Hello everyone meet the nesewest adition to my flock, rosie the kakariki, shes really starting to open up now shes been here two days and from not moving around much she is really starting to climb about, being interested in everything, even my model railway which she is making short work of the balsa platforms hmy:, but im not too fussy as i can hopefully ween her out of it. anyway heres a picture of the lovely lass after her bath this morning looking a bit wet.
http://www.petforums.co.uk/attachment.php?attachmentid=29426&stc=1&d=1251984799


----------



## Freebird (Sep 12, 2008)

Cute! I love kakariki's, they do love water don't they


----------



## sullivan (Aug 29, 2008)

Ahh nice to see one dont seem to see them around as much as i use to there gorg birds i also like borks.


----------



## Summer1098 (Jun 20, 2009)

She's cute. Have you named her as yet?


----------



## matthew-peter (Aug 30, 2009)

Yup, she is called Rosie. 
For only having her two days so far i think shes doing really well. she sits on my finger, shoulder and sometimes lets me stroke her head, she is still very flighty and wont always stay too long but she is getting there and shes not very playful yet, but more so since yesterday.

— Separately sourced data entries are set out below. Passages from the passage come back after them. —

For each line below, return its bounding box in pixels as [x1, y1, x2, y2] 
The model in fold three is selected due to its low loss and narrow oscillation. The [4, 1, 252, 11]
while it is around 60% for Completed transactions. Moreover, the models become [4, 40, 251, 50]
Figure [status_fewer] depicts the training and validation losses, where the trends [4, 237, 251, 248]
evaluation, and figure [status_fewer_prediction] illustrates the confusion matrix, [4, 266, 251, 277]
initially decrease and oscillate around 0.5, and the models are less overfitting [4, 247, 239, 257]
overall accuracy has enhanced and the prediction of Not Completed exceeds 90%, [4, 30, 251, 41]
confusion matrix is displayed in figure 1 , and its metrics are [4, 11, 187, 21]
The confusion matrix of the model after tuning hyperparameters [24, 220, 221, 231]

Really think that in a months time shell be all over the place.


----------



## matthew-peter (Aug 30, 2009)

well unfortunatly ive had to return her to the an that i bought her from. she was becomin too noisey and was fighting with the budgies when they were out, wouldnt qieten down when they were away and so i couldnt win what ever i did.

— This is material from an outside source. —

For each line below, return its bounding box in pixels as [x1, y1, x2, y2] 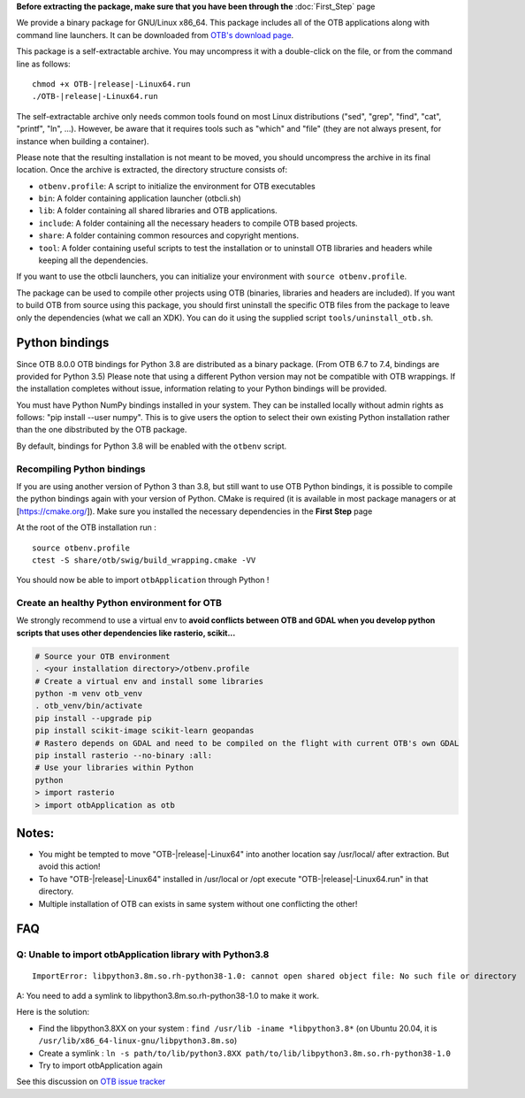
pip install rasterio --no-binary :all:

Really sad to see her go but she will now but put in an aviary of kaks, so i guess its for the best.


----------



## Freebird (Sep 12, 2008)

I didn't realise you had budgies too, kakariki's really aren't good house birds, I would only recommend them as aviary birds anyhow, so sounds like she has ended up in the right place 

Although from my experience budgies are much louder than kakariki's?


----------



## matthew-peter (Aug 30, 2009)

they sure bloody are :blushing: but she was at it all day normally and so the family and neighbours werent best pleased, where as the budgies dont always make noise only for about half an hour each half of the day according to me mum.

good thing is though i managed to rehome a cockatiel, he cant fly as he was confined to a really small cage for 11 years(apparently) and now has my bedroom as his own and has a cage to sleep on top of. :blushing:


----------